Evaluates both the base and fine-tuned DistilGPT2 models on the test dataset for sentiment prediction. It's crucial for quantitatively demonstrating the performance improvement achieved through fine-tuning, highlighting how the fine-tuned model becomes specifically adept at the sentiment analysis task. 

In [16]:
# Evaluate distilGPT2 models
import time
print("\n--- Evaluating distilGPT2 Models ---")

print("Predicting with base distilGPT2 model...")
start = time.time()
y_pred_base = predict_sentiment(base, tokenizer, test_texts, baseline=True)
elapsed_base = time.time() - start
display_prediction_distribution(y_pred_base, name="Base distilGPT2 model")
print(f"Time taken: {elapsed_base:.2f} seconds")

print("\nPredicting with fine-tuned distilGPT2 model...")
start = time.time()
y_pred = predict_sentiment(ft, tokenizer, test_texts, baseline=False)
elapsed_ft = time.time() - start
display_prediction_distribution(y_pred, name="Fine-tuned distilGPT2 model")
print(f"Time taken: {elapsed_ft:.2f} seconds")



--- Evaluating distilGPT2 Models ---
Predicting with base distilGPT2 model...


Predicting sentiment: 100%|██████████| 1066/1066 [00:08<00:00, 121.85it/s]



📊 Prediction Distribution for Base distilGPT2 model:
Unknown (value=-1): 1052 samples (98.7%)
Negative (value=0): 9 samples (0.8%)
Positive (value=1): 5 samples (0.5%)
Time taken: 8.75 seconds

Predicting with fine-tuned distilGPT2 model...


Predicting sentiment: 100%|██████████| 1066/1066 [00:09<00:00, 107.29it/s]


📊 Prediction Distribution for Fine-tuned distilGPT2 model:
Negative (value=0): 622 samples (58.3%)
Positive (value=1): 444 samples (41.7%)
Time taken: 9.94 seconds





**Analysis**

* Fine-tuned model successfully classifies nearly all reviews with an appropriate postive or negative sentiment, in stark contrast to the base model which classified 98.7% of reviews as "Unknown".
* Fine-tuning effectively transformed a general-purpose language model into a task-specific sentiment classifier.

In [17]:
# Calculate distilGPT2 metrics for fine-tuned model


acc = accuracy_score(test_labels, y_pred)
precision, recall, f1, _ = precision_recall_fscore_support(test_labels, y_pred, average="binary")

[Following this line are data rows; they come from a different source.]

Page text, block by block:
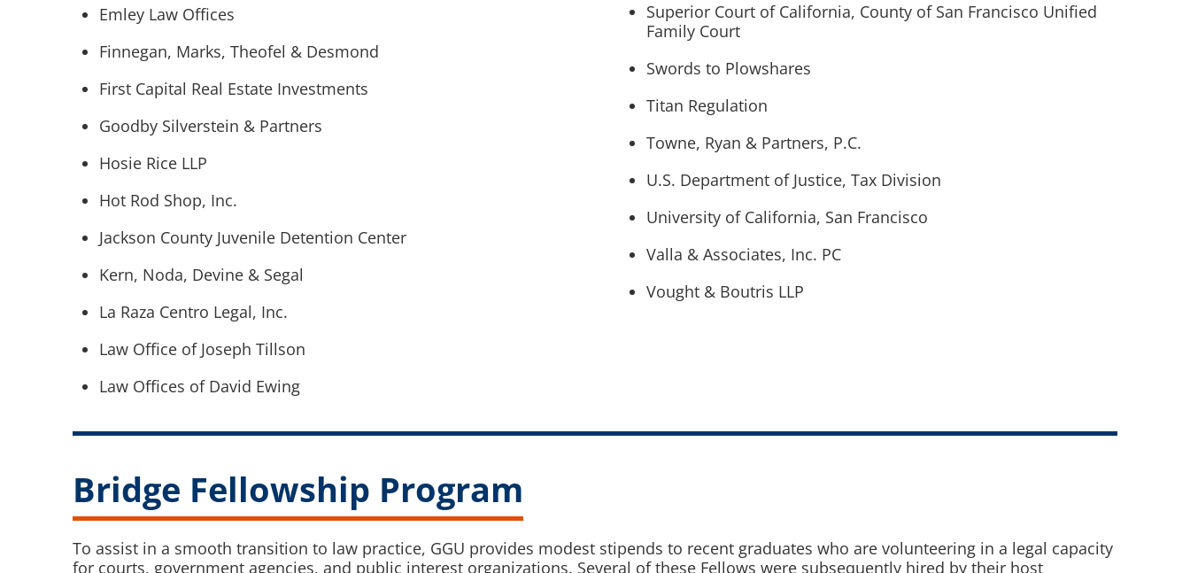
Emley Law Offices
Finnegan, Marks, Theofel & Desmond
First Capital Real Estate Investments
Goodby Silverstein & Partners
Hosie Rice LLP
Hot Rod Shop, Inc.
Jackson County Juvenile Detention Center
Kern, Noda, Devine & Segal
La Raza Centro Legal, Inc.
Law Office of Joseph Tillson
Law Offices of David Ewing
Superior Court of California, County of San Francisco Unified
Family Court
Swords to Plowshares
Titan Regulation
Towne, Ryan & Partners, P.C.
U.S. Department of Justice, Tax Division
University of California, San Francisco
Valla & Associates, Inc. PC
Vought & Boutris LLP
Bridge Fellowship Program
To assist in a smooth transition to law practice, GGU provides modest stipends to recent graduates who are volunteering in a legal capacity
for courts, government agencies, and public interest organizations. Several of these Fellows were subsequently hired by their host

print("\nFine-tuned distilGPT2:")
print(f"Accuracy: {acc:.4f}")
print(f"Precision: {precision:.4f}")
print(f"Recall: {recall:.4f}")
print(f"F1 Score: {f1:.4f}")


Fine-tuned distilGPT2:
Accuracy: 0.7570
Precision: 0.8086
Recall: 0.6735
F1 Score: 0.7349


**Key Takeways**
*  Fine-tuned DistilGPT2 model achieved an impressive 75.70% accuracy, with balanced precision (80.86%), recall (67.35%), and a strong F1-score (73.49%).
* Outcome highlights that instruction tuning, especially with techniques like LoRA on smaller models, can be incredibly effective even with minimal resources and consumer-grade hardware.